Hello,
For an allele specific expression analysis, one of the ways to reduce ambiguous mapping reads is to extract or use only unique mapping (not referring to primary alignment or unique alignment here) reads from an alignment file.
For this, highest MAPQ score (column 5 in a BAM file) can be used as a uniquely mapped read will always have the highest mapping quality and also the NH (no. of hits) tag will always be 1 (NH:i:1).
HISAT2 versions 2.0.4 and 2.0.5 have given the uniquely mapping reads a MAPQ of 60 and their NH tag is always 1. Extracting or using uniquely mapping reads from BAM files produced from these versions of HISAT is fairly simple (can use samtools view -q 60 for considering only uniqely mapped reads). If we do not make a new BAM file consisiting of only reads having MAPQ=60 from the original BAM file, we can also instruct downstream tools (such as variant callers or read counter tools) to consider reads having MAPQ=60.
Unfortunately, some BAM files I am dealing with have been produced using HISAT2 (v2.0.0-beta) in which there is a bug where in the NH tag is not properly assigned. To be more specific, the highest MAPQ assigned is 255 (for uniqely mapped read) but the NH tag is not always 1. This bug has been solved v 2.0.4 onwards though.

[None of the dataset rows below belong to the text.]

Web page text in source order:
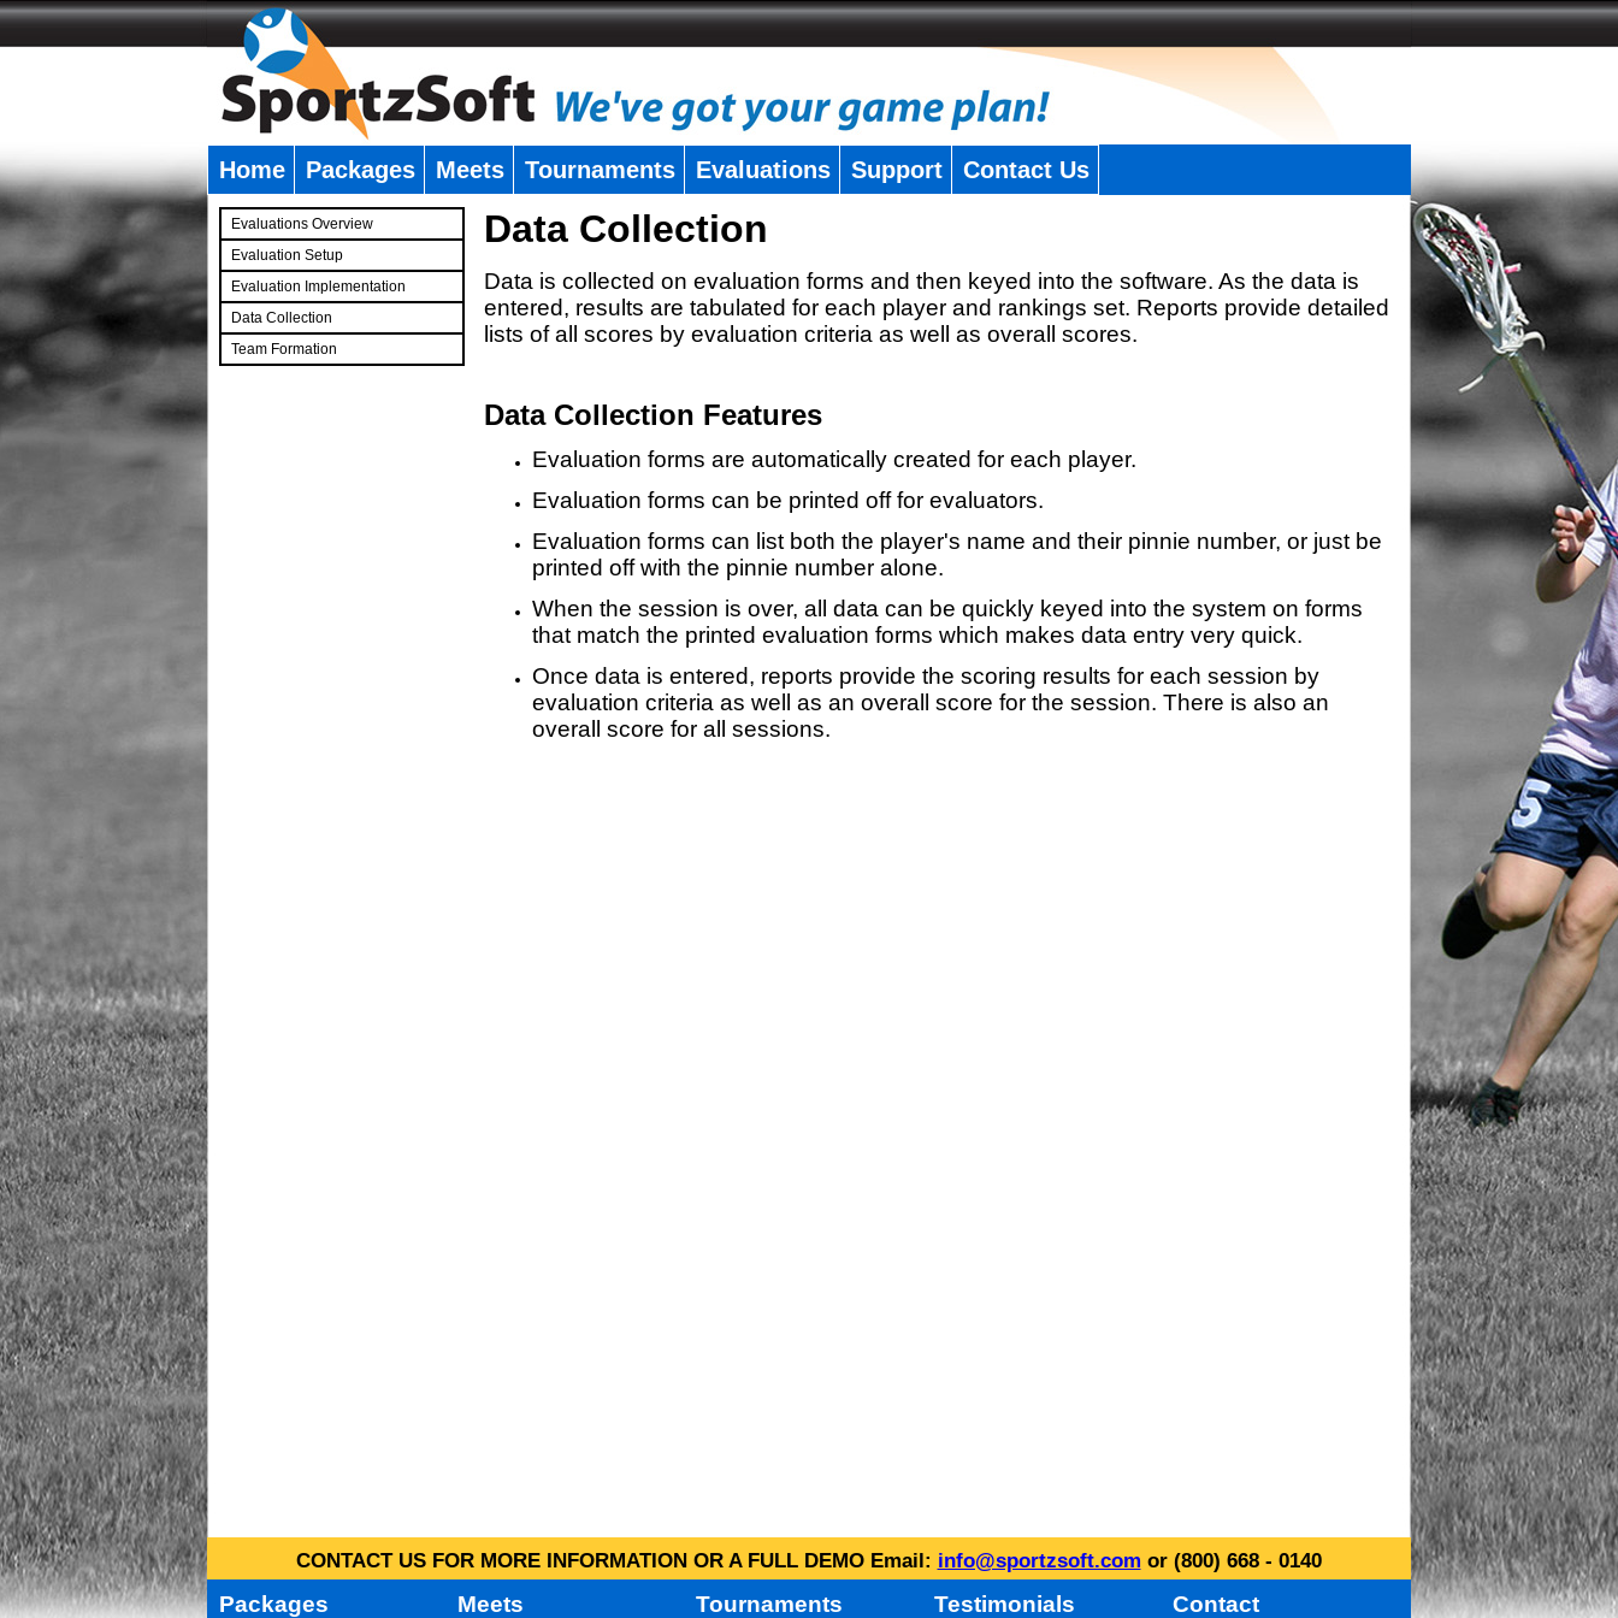
Home Packages Meets Tournaments Evaluations Support Contact Us
Evaluations Overview
Evaluation Setup
Evaluation Implementation
Data Collection
Team Formation
Data Collection
Data is collected on evaluation forms and then keyed into the software. As the data is
entered, results are tabulated for each player and rankings set. Reports provide detailed
lists of all scores by evaluation criteria as well as overall scores.
Data Collection Features
Evaluation forms are automatically created for each player.
Evaluation forms can be printed off for evaluators.
Evaluation forms can list both the player's name and their pinnie number, or just be
printed off with the pinnie number alone.
When the session is over, all data can be quickly keyed into the system on forms
that match the printed evaluation forms which makes data entry very quick.
Once data is entered, reports provide the scoring results for each session by
evaluation criteria as well as an overall score for the session. There is also an
overall score for all sessions.
CONTACT US FOR MORE INFORMATION OR A FULL DEMO Email: info@sportzsoft.com or (800) 668 - 0140
Packages Meets Tournaments Testimonials Contact
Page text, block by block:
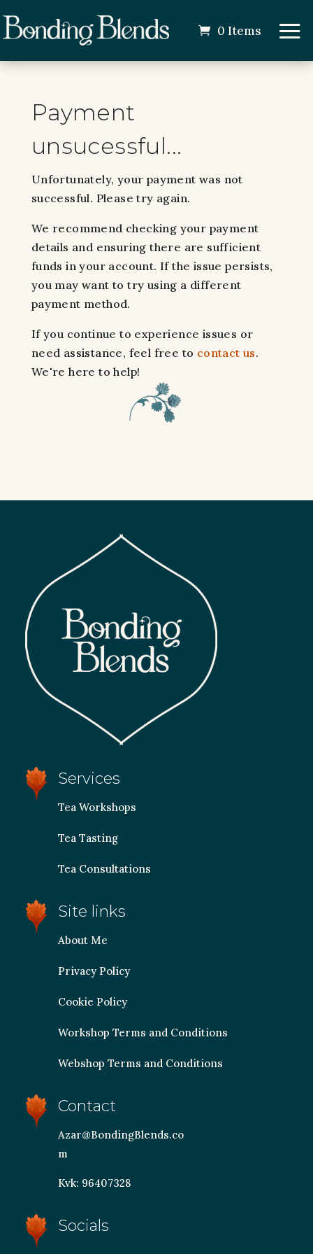
0 Items
Payment
unsucessful...
Unfortunately, your payment was not
successful. Please try again.
We recommend checking your payment
details and ensuring there are sufficient
funds in your account. If the issue persists,
you may want to try using a different
payment method.
If you continue to experience issues or
need assistance, feel free to contact us.
We're here to help!
Services
Tea Workshops
Tea Tasting
Tea Consultations
Site links
About Me
Privacy Policy
Cookie Policy
Workshop Terms and Conditions
Webshop Terms and Conditions
Contact
Azar@BondingBlends.co
m
Kvk: 96407328
Socials

Can someone help me or guide me on how to extract uniquely mapped reads in this case? Also, if I have understood or explained some concept wrongly, please let me know.
SAM specifications defines MAPQ of 255 as "indicating that the mapping quality is not available". Assuming HISAT2 follows the specifications, MAPQ of 255 does not indicate a uniquely mapped read and does not enforce NH=1.
Thanks for your reply. But that was the reason the Hisat developers changed it from 255 to 60 from v2.0.4 onwards.